** Records shown **

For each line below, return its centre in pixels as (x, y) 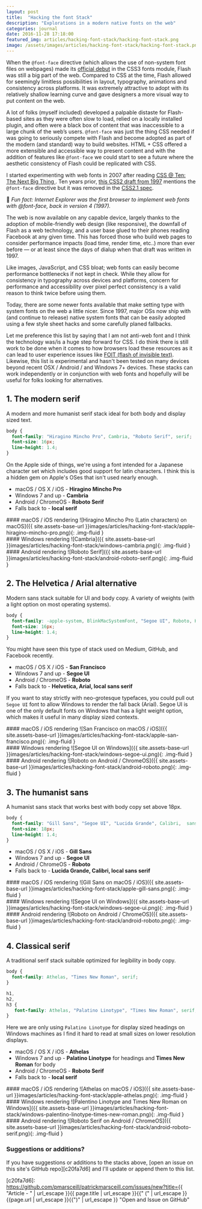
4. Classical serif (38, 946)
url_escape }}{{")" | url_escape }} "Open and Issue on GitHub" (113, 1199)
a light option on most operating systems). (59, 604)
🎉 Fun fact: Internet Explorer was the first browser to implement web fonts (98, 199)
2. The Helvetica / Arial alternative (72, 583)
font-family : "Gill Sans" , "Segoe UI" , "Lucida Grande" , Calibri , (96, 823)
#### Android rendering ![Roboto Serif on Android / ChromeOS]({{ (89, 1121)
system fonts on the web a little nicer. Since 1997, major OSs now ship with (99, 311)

--

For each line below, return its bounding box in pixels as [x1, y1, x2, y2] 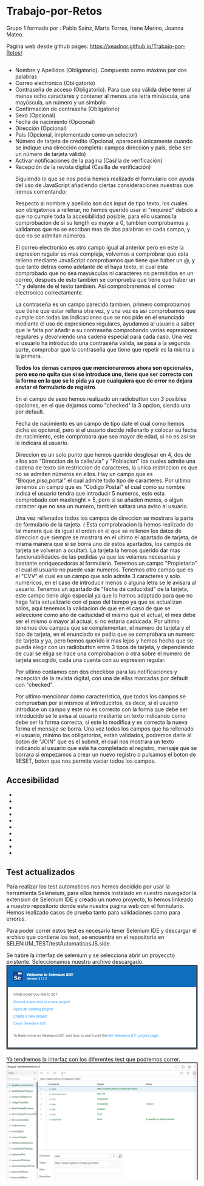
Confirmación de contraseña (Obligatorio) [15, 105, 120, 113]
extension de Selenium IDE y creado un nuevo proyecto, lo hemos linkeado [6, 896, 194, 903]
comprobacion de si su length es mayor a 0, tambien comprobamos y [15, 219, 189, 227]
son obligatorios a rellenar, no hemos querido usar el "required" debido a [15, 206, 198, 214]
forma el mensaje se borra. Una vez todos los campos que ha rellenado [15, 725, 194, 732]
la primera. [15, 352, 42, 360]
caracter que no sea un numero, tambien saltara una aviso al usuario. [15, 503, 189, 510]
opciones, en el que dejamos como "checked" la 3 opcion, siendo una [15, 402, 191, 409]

** Task prompt **
From the records above, print exactly the lines that run from the line with "forma el mensaje" to the line with "opciones, en el", inclusive.

** Solved exercise **
forma el mensaje se borra. Una vez todos los campos que ha rellenado [15, 725, 194, 732]
la primera. [15, 352, 42, 360]
caracter que no sea un numero, tambien saltara una aviso al usuario. [15, 503, 189, 510]
opciones, en el que dejamos como "checked" la 3 opcion, siendo una [15, 402, 191, 409]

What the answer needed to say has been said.